The Perl API for the threads is pretty much done now, time for the examples.

The first one re-does a variation of already shown example, the traffic data aggregation from the Chapter 13. The short recap is that it gets the data for each network packet going through and keeps it for a some time, aggregates the data by the hour and keeps it for a longer time, and aggregates it by the day and keeps for a longer time yet. This multi-stage computation naturally matches the pipeline approach.

Since this new example highlights different features than the one in chapter 13, I've changed it logic a little too: it updates both the hourly and daily summaries on every packet received. And I didn't bother to implement the part with the automatic cleaning of the old data, it doesn't add anything to the pipeline works.

The pipeline topologies are quite convenient for working with the threads. The parallel computations create a possibility of things happening in an unpredictable order and producing unpredictable results. The pipeline topology allows the parallelism and at the same time also keeps the data in the same predictable order, with no possibility of rows overtaking each other.
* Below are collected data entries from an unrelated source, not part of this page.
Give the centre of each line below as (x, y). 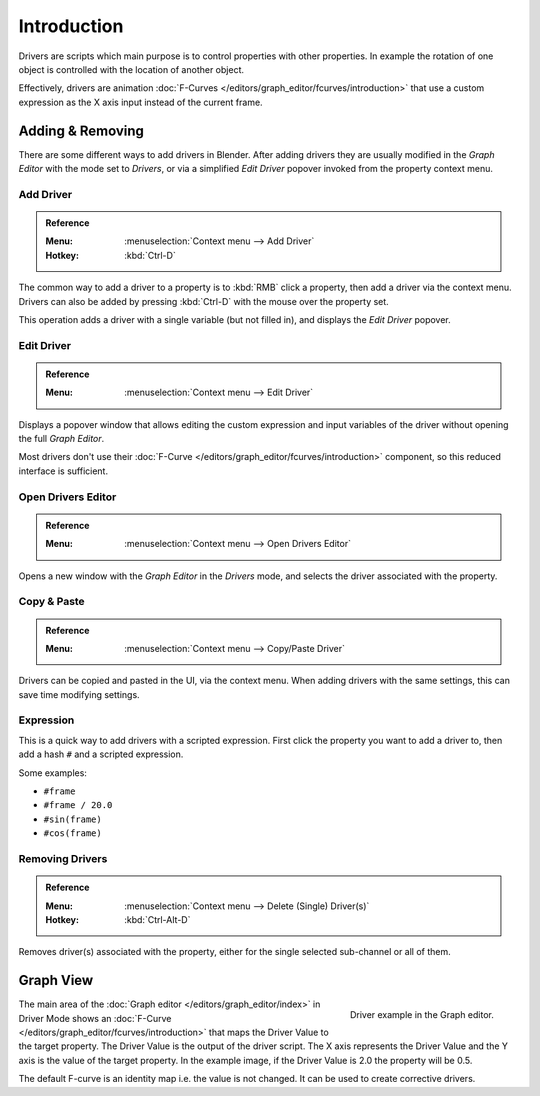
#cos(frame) (72, 833)
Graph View (56, 980)
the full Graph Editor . (61, 439)
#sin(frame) (72, 819)
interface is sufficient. (63, 471)
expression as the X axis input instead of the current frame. (141, 102)
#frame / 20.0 (78, 805)
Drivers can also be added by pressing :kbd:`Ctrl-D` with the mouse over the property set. (203, 301)
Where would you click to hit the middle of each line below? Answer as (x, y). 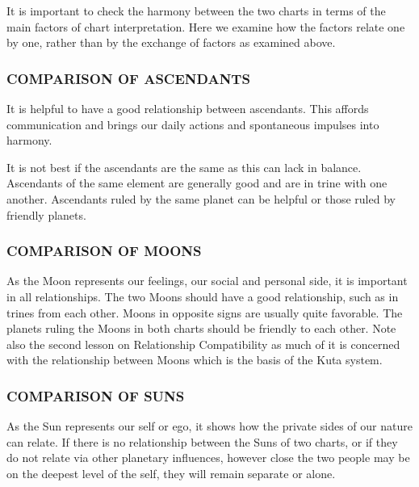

The computation can be split into the following threads:

read the input, convert and send the data into the model
store the recent data and aggregate it by the hour
store the hourly data and aggregate it by the day
store the daily data
get the data at the end of the pipeline and print it

Technically, each next stage only needs the data from the previous stage, but to get the updates to the printing stage, they all go all the way through.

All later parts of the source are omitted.